ある視点で見たとき、その虫が害をなすのであれば、それを害虫というのであって、別の視点でその虫を見ればむしろヒトにとっての利益になる益虫と判断できる場合もある。生物は互いに複雑な関係をもって生活しており、ある生物種の個体数の増加減少が、生物群集全体に予測できない変化を引き起こす場合もあり得る。駆除の対象とすべきかどうかには慎重な判断が必要である。野外の、それも人里離れたところに出たときのみ危険を与えるようなものに対しては、人間側が配慮すべきである。
農作物に対する害
編集農業害虫ともいわれ、極めて沢山の例がある。収穫後、保存中の農作物を加害するものは貯穀害虫という[要出典]。農業においては、害虫への対応いわゆる防除はヒトの農作開始から最も重要な課題の一つで、ありつづけている。古くは虫送りなど、害虫を追い出す行事があり、最近では農薬を主体とする防除法が発達している。農薬には副作用や環境への影響など、様々な問題もあり、現在では出来るだけ農薬を使わない工夫も行われる。天敵利用など、自然の作用を利用する防除法なども施行されている。
- 農業害虫
- バッタ:大量に発生すると移住性を持つようになる種。飛蝗による蝗害は、アフリカや南アジアで時に甚大な害を与える。
- ウンカ:特に稲に対する被害が大きい。
- ミバエ:熱帯地方では果樹に大きな被害を与える。ウリミバエは沖縄諸島にいたが、不妊虫放飼という方法で根絶された。

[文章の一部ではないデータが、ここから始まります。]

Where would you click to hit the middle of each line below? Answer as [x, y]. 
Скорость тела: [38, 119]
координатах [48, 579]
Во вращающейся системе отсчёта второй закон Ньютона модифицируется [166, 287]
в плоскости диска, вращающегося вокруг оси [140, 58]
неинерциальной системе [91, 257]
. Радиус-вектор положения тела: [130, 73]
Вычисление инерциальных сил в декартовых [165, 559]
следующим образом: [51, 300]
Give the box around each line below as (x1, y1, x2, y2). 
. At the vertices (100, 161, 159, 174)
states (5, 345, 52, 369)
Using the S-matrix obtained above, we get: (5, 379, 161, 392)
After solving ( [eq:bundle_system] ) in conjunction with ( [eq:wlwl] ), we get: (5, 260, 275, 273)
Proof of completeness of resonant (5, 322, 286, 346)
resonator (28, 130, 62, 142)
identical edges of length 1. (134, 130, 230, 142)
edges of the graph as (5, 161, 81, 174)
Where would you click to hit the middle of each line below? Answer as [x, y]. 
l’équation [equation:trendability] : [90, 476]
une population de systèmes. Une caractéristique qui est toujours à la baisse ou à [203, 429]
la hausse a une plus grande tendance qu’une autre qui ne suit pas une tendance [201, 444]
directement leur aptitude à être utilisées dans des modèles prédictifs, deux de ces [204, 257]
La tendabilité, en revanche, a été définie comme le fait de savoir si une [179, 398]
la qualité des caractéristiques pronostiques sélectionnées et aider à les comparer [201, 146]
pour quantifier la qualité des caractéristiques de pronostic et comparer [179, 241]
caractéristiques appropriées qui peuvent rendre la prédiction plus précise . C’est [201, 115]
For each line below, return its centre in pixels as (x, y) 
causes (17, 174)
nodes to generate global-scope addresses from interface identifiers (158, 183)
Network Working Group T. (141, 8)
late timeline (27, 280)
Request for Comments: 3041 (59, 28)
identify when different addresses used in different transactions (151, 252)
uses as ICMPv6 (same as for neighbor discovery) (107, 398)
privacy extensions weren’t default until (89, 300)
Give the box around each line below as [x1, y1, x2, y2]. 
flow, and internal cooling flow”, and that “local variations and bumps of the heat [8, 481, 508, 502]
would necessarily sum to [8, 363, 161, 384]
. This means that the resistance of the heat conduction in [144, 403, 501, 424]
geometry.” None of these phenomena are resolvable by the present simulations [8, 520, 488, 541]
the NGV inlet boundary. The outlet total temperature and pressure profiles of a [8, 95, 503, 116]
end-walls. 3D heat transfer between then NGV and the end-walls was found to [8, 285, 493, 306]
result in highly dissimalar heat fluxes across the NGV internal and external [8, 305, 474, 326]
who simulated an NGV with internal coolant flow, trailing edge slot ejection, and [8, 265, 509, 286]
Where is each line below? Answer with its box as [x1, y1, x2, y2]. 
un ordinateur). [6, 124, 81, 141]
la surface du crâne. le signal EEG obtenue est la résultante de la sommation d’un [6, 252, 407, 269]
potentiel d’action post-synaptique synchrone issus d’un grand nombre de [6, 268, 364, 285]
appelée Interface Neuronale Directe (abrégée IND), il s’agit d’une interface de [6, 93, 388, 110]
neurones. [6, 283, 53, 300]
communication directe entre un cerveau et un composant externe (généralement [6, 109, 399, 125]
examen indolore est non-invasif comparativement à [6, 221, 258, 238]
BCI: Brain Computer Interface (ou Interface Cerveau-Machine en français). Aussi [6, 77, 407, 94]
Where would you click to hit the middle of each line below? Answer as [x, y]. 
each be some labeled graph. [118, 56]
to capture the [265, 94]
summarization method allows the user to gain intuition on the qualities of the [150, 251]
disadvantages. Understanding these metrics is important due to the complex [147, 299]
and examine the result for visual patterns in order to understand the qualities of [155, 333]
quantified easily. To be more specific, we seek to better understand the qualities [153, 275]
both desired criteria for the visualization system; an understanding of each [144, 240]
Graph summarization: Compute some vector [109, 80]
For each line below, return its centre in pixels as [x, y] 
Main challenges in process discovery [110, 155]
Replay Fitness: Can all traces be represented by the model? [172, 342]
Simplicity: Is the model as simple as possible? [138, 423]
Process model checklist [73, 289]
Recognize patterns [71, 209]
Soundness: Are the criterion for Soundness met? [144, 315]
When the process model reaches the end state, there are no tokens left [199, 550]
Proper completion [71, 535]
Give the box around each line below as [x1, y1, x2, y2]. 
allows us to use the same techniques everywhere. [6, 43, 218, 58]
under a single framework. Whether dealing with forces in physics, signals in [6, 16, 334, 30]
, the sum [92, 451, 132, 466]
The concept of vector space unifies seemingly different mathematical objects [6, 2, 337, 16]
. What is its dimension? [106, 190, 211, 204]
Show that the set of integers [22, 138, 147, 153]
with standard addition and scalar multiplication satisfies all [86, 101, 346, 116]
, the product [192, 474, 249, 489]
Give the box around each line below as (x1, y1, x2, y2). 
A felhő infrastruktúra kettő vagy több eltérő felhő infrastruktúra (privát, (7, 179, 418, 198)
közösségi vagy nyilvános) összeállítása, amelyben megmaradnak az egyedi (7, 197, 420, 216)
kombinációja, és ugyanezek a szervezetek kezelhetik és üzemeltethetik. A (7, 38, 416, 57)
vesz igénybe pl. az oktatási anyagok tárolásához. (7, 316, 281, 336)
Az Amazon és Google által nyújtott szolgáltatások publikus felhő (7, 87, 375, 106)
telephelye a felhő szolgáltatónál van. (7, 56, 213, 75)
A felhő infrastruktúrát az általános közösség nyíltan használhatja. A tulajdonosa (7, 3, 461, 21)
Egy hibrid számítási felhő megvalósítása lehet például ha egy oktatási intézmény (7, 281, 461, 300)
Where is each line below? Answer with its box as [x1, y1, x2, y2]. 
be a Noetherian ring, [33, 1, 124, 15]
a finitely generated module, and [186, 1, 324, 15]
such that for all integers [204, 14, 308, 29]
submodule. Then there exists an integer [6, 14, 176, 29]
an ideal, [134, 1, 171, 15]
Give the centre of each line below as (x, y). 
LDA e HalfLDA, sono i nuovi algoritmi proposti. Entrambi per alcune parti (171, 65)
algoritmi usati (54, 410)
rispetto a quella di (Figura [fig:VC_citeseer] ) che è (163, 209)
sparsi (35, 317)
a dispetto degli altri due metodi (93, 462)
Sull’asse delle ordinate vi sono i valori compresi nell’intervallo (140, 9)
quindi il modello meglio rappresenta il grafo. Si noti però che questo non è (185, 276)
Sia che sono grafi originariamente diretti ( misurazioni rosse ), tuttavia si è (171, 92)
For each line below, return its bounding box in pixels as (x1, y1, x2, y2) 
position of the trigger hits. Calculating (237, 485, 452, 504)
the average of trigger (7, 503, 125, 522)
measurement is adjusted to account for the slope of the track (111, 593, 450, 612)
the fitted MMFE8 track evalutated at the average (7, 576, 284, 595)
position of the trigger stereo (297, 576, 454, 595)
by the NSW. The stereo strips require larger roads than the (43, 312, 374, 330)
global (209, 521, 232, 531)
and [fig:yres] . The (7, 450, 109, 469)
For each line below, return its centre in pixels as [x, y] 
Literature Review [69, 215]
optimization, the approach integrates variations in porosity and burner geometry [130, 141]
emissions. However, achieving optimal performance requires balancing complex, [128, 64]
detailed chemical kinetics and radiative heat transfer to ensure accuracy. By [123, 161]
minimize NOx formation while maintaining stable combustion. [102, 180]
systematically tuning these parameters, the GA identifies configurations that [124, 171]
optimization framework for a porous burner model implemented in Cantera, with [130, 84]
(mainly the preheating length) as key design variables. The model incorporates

- アオムシ:植物の葉を食べ尽くす。葉菜類では致命的なダメージを負う。特にモンシロチョウの幼虫が有名。
- メイガ:様々な植物を食べるものがいる。稲作では、ニカメイガとサンカメイガはかつて最も重要な害虫であった。
- カメムシ:植物の汁を吸う。様々な農産物に様々なものがつく。近年、日本ではツヤアオカメやチャバネアオカメが大発生する年があり、大きな問題になっている。
- アブラムシ・カイガラムシ:植物の汁を吸う。いずれも繁殖力が強く、植物上にコロニーを作り大きな被害を与える。
- アザミウマ:植物の葉や果実の表面を加害する。薬剤抵抗性を持った種類が増加して問題となっている。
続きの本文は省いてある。